A total of 32 CDSs were described as surface (S) layer proteins or S-layer homologs (SLH). The putative S-layer gene sllB (H131_05299) previously reported in L. sphaericus JG-A12 [58] was found in a 3,696 bp sequence allocated in contig 8. Three sequences with conserved domains similar to Slp5 and Slp6 were identified in contigs 8 (H131_05339, H131_05344) and 22 (H131_16838). Bacillus sp. B-14905 was the most similar sequence for the majority of S-layer protein domains. In addition, a putative glycoprotein (H131_22117), a bifunctional periplasmic precursor (H131_05993) and an S-layer fusion (H131_05409) coding sequence associated with S-layer proteins were recognized. On the other hand, a cluster of spore germination genes were determined near the termination of the replication site (including genes from the ger and ype operons) among other genes widespread in the genome. Three clusters of sporulation genes were allocated at contigs 1, 10 and 13 (including genes from spoII, spoV, yaa and sig operons).

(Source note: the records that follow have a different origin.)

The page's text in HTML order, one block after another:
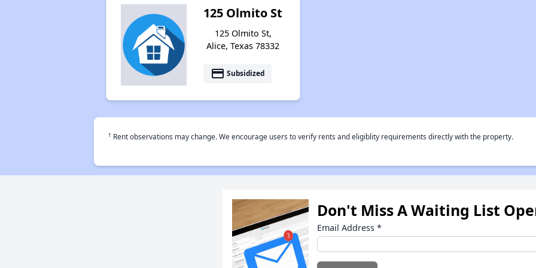
125 Olmito St
125 Olmito St,
Alice, Texas 78332
payment Subsidized
† Rent observations may change. We encourage users to verify rents and eligiblity requirements directly with the property.
Don't Miss A Waiting List
Email Address *
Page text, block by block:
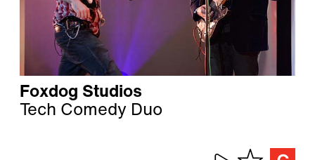
Foxdog Studios
Tech Comedy Duo
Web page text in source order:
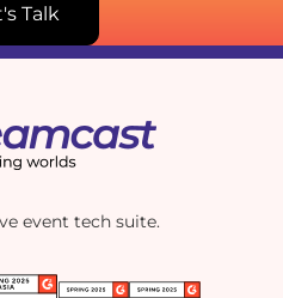
Talk
event tech suite.
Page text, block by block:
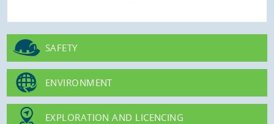
SAFETY
ENVIRONMENT
EXPLORATION AND LICENCING
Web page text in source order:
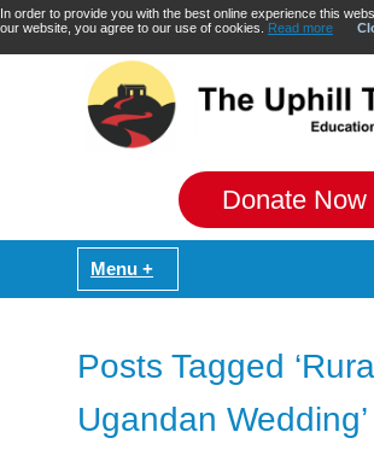
In order to provide you with the best online experience this
our website, you agree to our use of cookies. Read more
Donate Now
Posts Tagged
Ugandan Wedding’
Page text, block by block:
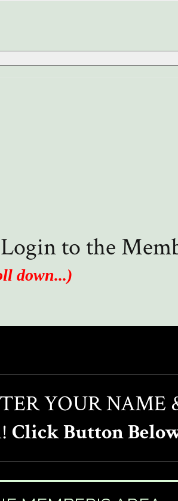
to the
down...)
YOUR NAME
Click Button
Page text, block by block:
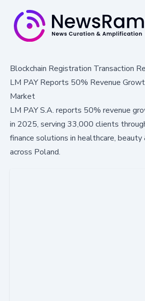
Blockchain Registration Transaction
LM PAY Reports 50% Revenue
Market
LM PAY S.A. reports 50% revenue
in 2025, serving 33,000 clients
finance solutions in healthcare, beauty
across Poland.
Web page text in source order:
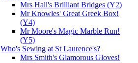
Mrs Hall's Brilliant Bridges (Y2)
Mr Knowles' Great Greek Box!
(Y4)
Mr Moore's Magic Marble Run!
(Y5)
Who's Sewing at St Laurence's?
Mrs Smith's Glamorous Gloves!
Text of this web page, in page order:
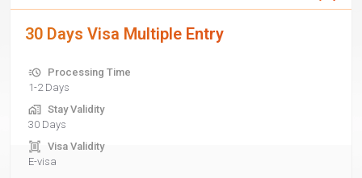
30 Days Visa Multiple Entry
Processing Time
1-2 Days
Stay Validity
30 Days
Visa Validity
E-visa
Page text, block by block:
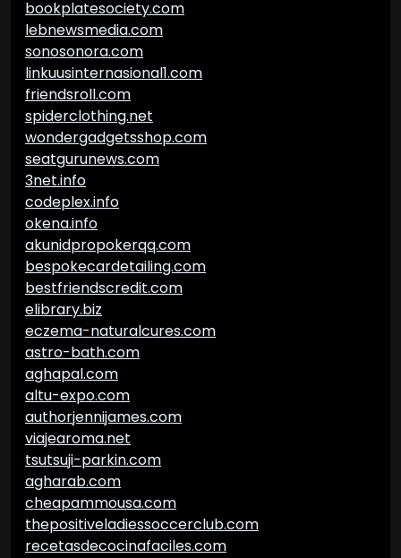
bookplatesociety.com
lebnewsmedia.com
sonosonora.com
linkuusinternasional1.com
friendsroll.com
spiderclothing.net
wondergadgetsshop.com
seatgurunews.com
3net.info
codeplex.info
okena.info
akunidpropokerqq.com
bespokecardetailing.com
bestfriendscredit.com
elibrary.biz
eczema-naturalcures.com
astro-bath.com
aghapal.com
altu-expo.com
authorjennijames.com
viajearoma.net
tsutsuji-parkin.com
agharab.com
cheapammousa.com
thepositiveladiessoccerclub.com
recetasdecocinafaciles.com
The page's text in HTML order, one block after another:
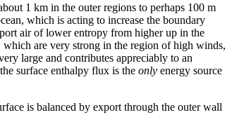
1 km in the outer regions to perhaps 100 m
which is acting to increase the boundary
air of lower entropy from higher up in the
are very strong in the region of high winds,
large and contributes appreciably to an
surface enthalpy flux is the only energy source
is balanced by export through the outer wall
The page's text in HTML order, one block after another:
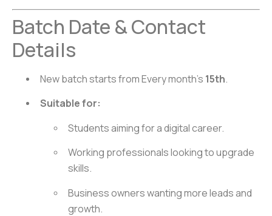
Batch Date & Contact
Details
New batch starts from Every month’s 15th.
Suitable for:
Students aiming for a digital career.
Working professionals looking to upgrade
skills.
Business owners wanting more leads and
growth.
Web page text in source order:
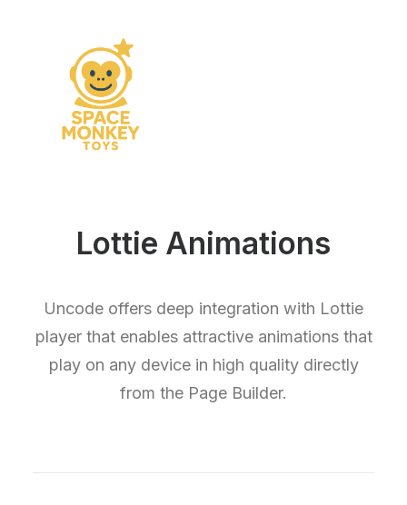
Lottie Animations
Uncode offers deep integration with Lottie
player that enables attractive animations that
play on any device in high quality directly
from the Page Builder.
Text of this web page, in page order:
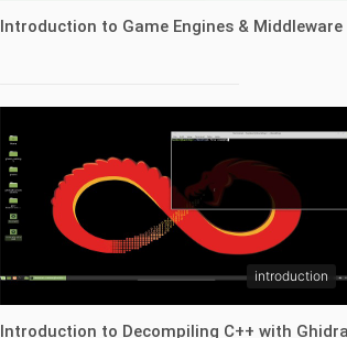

Responses against toxic metal(oid)s in L. sphaericus OT4b.31 could be controlled by efflux pumps related genes in clusters found in contigs. Putative coding sequence order is as follows: yozAczcDcsoRcopZA (contig 1, H131_00045: H131_00065); nikABCoppDnikD (contig 17, H131_11103:H131_11123); cadC-like→cadA (contig 24, H131_17086:H131_17081); arsRBC – putative extracellular secreted protein CDS – arsR-like→arsR-like→ putative excinuclease CDS (contig 18, H131_11998:H131_12028). The function of YozA is still unknown [59], but is similar to CzrA and CadC belonging to the ArsR transcriptional family regulators. YozA, CsoR (from the copper-sensitive operon), CadC-like and ArsR proteins seem to be the direct regulators of each cluster. At least one additional copy of ChrA, CzrB and CzcD CDSs were found. Upstream the nik cluster, we could not find transcriptional regulators. In summary, L. sphaericus OT4b.31 has protein encoding sequences probably involved in the resistance against Cd, Zn, Co, Cu, Ni, Cr, and As. In fact, prior reports of resistance to toxic metals [16,17] in L. sphaericus OT4b.31 may be explained due to participation of heavy-metal resistance proteins.

Strain OT4b.31 probably has a diverse defense repertoire according to the following responses and predicted genes: bacitracin stress responses, genes bceBASR and yvcPQRS; multidrug resistance, MATE (multidrug and toxin extrusion) family efflux pump genes ydhE/norM and acrB; antibiotics resistance, genes vanRSW, tetP-like group II, fusA (elongation factor G), fosB, blaZ and ampC-like. Based in the KEGG analysis, some predicted proteins might participate in peripheral pathways for the degradation of benzoate, aminobenzoate, quinate, toluene, naphthalene, geraniol, limonene, pinene, chloroalkane, chloroalkene, styrene, ethilbenzene, caprolactam and atrazine compounds, and biosynthesis of streptomycin, novobiocin, zeatin, ansamycins, penicillin and cephalosporins.

Conclusions

The native Colombian strain Lysinibacillus sphaericus OT4b.31, isolated from beetle larvae, is classified between DNA similarity groups III and IV. A comparison of the chromosomal sequences of strain OT4b.31 and its closest complete genome sequence, L. sphaericus C3-41, demonstrates the presence of only a few similar regions with syntenial rearrangements, and no prophage or putative mosquitocidal toxins are shared. Sphaericolysin B354 and the coleopteran toxin Sip1A were predicted in the strain OT4b.31, a finding which may be useful not only in bioremediation of polluted environments, but also for biological control of agricultural pests. Finally, Cd, Zn, Co, Cu, Ni, Cr and As resistances probably are supported by efflux pumps genes.